Exercise details: Nothing in the records may be dropped or altered when you repeat them.

Collected data

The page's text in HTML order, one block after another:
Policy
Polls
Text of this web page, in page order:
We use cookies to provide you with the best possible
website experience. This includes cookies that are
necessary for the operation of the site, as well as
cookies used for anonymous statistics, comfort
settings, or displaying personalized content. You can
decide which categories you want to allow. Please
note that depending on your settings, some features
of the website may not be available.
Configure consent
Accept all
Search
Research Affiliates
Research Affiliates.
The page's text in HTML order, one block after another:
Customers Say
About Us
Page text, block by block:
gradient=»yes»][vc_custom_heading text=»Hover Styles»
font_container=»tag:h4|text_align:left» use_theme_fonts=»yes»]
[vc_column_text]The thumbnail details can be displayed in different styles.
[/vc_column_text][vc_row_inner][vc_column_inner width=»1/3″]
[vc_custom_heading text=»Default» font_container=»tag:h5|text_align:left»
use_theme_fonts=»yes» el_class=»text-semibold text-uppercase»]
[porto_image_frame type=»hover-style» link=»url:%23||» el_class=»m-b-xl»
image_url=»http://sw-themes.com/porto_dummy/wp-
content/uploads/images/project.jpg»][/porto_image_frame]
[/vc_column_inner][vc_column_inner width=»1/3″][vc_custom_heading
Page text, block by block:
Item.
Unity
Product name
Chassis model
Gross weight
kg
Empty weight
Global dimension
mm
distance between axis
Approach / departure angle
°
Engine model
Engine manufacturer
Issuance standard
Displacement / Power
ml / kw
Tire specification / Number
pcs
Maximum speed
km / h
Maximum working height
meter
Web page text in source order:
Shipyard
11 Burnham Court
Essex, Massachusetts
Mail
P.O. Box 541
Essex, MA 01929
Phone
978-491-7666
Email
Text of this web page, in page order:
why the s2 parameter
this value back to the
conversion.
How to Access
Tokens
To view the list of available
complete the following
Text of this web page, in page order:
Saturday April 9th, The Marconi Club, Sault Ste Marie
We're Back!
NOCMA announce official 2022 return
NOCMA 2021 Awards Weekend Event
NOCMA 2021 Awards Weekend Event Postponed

Solution to this task:
The page's text in HTML order, one block after another:
Policy
Polls
Text of this web page, in page order:
We use cookies to provide you with the best possible
website experience. This includes cookies that are
necessary for the operation of the site, as well as
cookies used for anonymous statistics, comfort
settings, or displaying personalized content. You can
decide which categories you want to allow. Please
note that depending on your settings, some features
of the website may not be available.
Configure consent
Accept all
Search
Research Affiliates
Research Affiliates.
The page's text in HTML order, one block after another:
Customers Say
About Us
Page text, block by block:
gradient=»yes»][vc_custom_heading text=»Hover Styles»
font_container=»tag:h4|text_align:left» use_theme_fonts=»yes»]
[vc_column_text]The thumbnail details can be displayed in different styles.
[/vc_column_text][vc_row_inner][vc_column_inner width=»1/3″]
[vc_custom_heading text=»Default» font_container=»tag:h5|text_align:left»
use_theme_fonts=»yes» el_class=»text-semibold text-uppercase»]
[porto_image_frame type=»hover-style» link=»url:%23||» el_class=»m-b-xl»
image_url=»http://sw-themes.com/porto_dummy/wp-
content/uploads/images/project.jpg»][/porto_image_frame]
[/vc_column_inner][vc_column_inner width=»1/3″][vc_custom_heading
Page text, block by block:
Item.
Unity
Product name
Chassis model
Gross weight
kg
Empty weight
Global dimension
mm
distance between axis
Approach / departure angle
°
Engine model
Engine manufacturer
Issuance standard
Displacement / Power
ml / kw
Tire specification / Number
pcs
Maximum speed
km / h
Maximum working height
meter
Web page text in source order:
Shipyard
11 Burnham Court
Essex, Massachusetts
Mail
P.O. Box 541
Essex, MA 01929
Phone
978-491-7666
Email
Text of this web page, in page order:
why the s2 parameter
this value back to the
conversion.
How to Access
Tokens
To view the list of available
complete the following
Text of this web page, in page order:
Saturday April 9th, The Marconi Club, Sault Ste Marie
We're Back!
NOCMA announce official 2022 return
NOCMA 2021 Awards Weekend Event
NOCMA 2021 Awards Weekend Event Postponed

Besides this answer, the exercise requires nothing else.